The model will always sound like 2026 Andrea. You won’t be 2026 Andrea forever.

Why I’m telling you this

Most companies are fine-tuning AI to sound professional. Polished. On-brand. Safe. But there’s something more interesting you can actually do: teach an AI system to communicate the way a real technical authority communicates. Not to think like them. Just to sound like them.

If you’re building documentation, that means AI that matches how you actually talk about things, not some generic “professional” tone that makes everything sound corporate. If you’re a developer advocate trying to scale your explanations without losing your actual voice, it means you can get a tool that captures how you really talk about problems. If you’re trying to communicate technical ideas at scale without everything turning into corporate mush, teaching voice is a different kind of leverage entirely.

The model didn’t learn my perspective. It learned my patterns.

What you can actually do with this

You could use this to write more content faster. Delegate some of the explanation work. Get a communication partner that sounds like you without requiring you to actually sound like someone else.

But I didn’t build this to manufacture content. I built it to understand what voice actually is. To prove that you can teach an AI system to communicate like a real person. To create something that sounds like a technical authority instead of a corporate algorithm.

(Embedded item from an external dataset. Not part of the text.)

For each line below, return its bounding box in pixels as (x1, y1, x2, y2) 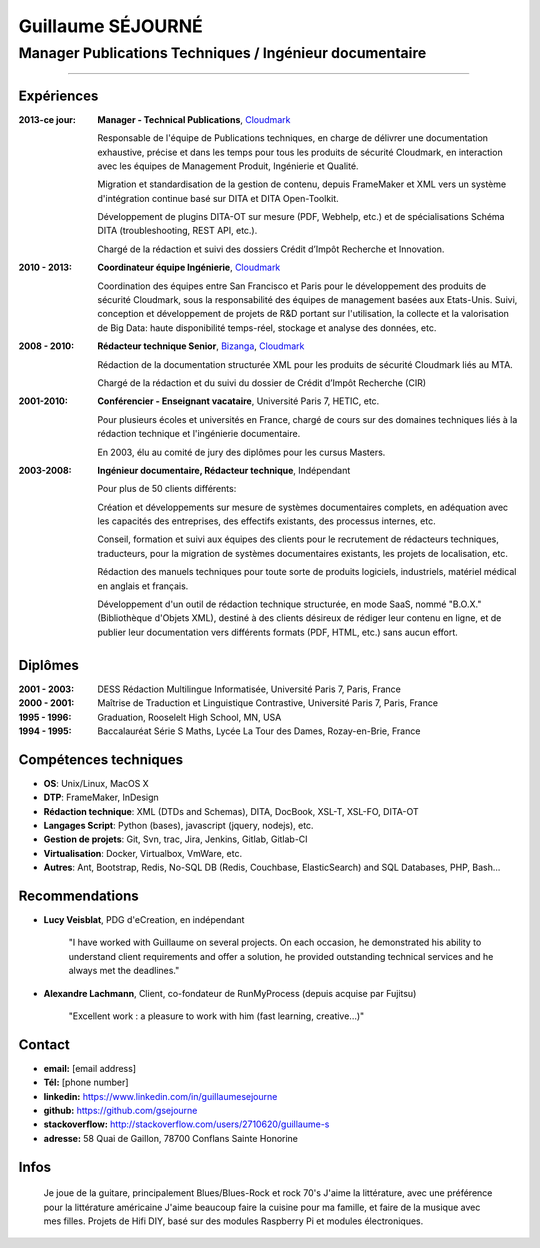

The result is useful if you’re trying to scale thoughtful explanation. If you need documentation that doesn’t sound generic. If you want a partner that talks through problems the way you talk through problems.

But here’s what it won’t do: it won’t change its mind. It won’t wake up tomorrow and realize it was wrong about a framework, a practice, a person. It won’t evolve because it learned something new. It won’t contradict itself because the evidence demanded it.

That’s the thing worth protecting in yourself. The freedom to be wrong. The courage to change your mind when the evidence shows up. The humility to know that what you’re certain about today might be the thing you completely rethink next year.

Teaching voice to a machine is useful. But your voice matters because it’s attached to a mind that keeps changing.